Il trauma cranio-encefalico
Il trauma cranico è la conseguenza dell'azione di forze fisiche esterne, violente ed improvvise, sul cervello, come nel caso di un forte colpo alla testa. Il danno cerebrale è dovuto allo sbattere del cervello sulle pareti della scatola cranica, conseguenza delle forze laceranti di accelerazione e decelerazione provocate dalla percossa.

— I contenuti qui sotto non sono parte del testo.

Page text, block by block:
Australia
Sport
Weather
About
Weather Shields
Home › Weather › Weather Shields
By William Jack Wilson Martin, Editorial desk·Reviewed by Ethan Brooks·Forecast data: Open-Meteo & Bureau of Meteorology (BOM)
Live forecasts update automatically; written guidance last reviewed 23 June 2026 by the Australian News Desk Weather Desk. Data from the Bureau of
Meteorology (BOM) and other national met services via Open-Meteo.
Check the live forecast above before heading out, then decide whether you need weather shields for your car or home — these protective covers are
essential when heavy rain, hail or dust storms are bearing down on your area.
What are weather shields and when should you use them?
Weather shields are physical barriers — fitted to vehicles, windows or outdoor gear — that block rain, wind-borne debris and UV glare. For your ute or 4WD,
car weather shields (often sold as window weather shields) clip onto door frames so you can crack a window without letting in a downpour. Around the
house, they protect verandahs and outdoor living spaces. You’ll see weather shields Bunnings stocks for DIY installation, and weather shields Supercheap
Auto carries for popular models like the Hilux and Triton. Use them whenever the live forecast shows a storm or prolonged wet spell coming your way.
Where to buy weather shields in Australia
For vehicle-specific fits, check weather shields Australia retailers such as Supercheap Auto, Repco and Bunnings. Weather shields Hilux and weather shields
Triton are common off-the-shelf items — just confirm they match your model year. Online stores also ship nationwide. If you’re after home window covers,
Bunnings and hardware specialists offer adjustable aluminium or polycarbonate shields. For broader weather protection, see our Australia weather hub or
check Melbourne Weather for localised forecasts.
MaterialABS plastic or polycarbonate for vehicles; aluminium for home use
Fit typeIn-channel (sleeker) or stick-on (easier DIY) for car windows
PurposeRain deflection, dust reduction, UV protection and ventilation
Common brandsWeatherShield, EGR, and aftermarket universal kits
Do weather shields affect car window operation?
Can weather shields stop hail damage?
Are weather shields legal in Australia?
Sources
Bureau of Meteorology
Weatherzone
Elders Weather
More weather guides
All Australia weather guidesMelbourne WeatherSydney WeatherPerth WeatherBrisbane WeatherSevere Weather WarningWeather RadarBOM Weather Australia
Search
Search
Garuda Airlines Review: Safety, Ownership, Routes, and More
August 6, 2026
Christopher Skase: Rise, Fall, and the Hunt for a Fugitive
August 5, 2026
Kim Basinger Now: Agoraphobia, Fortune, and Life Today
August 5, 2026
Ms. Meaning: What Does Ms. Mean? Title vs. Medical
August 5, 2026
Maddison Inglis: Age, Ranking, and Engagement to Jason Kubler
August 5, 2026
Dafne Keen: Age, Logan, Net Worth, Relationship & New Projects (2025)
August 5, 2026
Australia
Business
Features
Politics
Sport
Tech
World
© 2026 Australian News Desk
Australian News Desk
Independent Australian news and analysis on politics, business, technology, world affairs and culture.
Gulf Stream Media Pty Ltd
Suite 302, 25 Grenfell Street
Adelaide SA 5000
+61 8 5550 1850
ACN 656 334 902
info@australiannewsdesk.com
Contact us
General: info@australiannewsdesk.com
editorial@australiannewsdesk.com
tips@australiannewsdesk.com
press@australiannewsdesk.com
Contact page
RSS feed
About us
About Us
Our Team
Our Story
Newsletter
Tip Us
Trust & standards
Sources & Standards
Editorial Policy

L'entità del danno e il livello di gravità dipendono dal piano di applicazione della forza estera, dalla quantità di energia applicata e dalla sua diffusione dalla superficie alle zone più profonde.
Nell'immediato il colpo violento al capo causa perdita di coscienza (LOC) di durata variabile. In seguito, vi è un periodo di obnubilamento, detto amnesia post-traumatica (PTA), nel quale il paziente ha difficoltà a rievocare gli eventi immediatamente prima o dopo l'incidente, non riesce a consolidare nuovi ricordi e può presentarsi confuso e disorientato. Sia la LOC che la PTA possono variare ampiamente la loro durata, passando da pochi minuti, ore, giorni, o settimane. Entrambe queste variabili sono connesse alla gravità del trauma, che si divide convenzionalmente in lieve, moderato o grave.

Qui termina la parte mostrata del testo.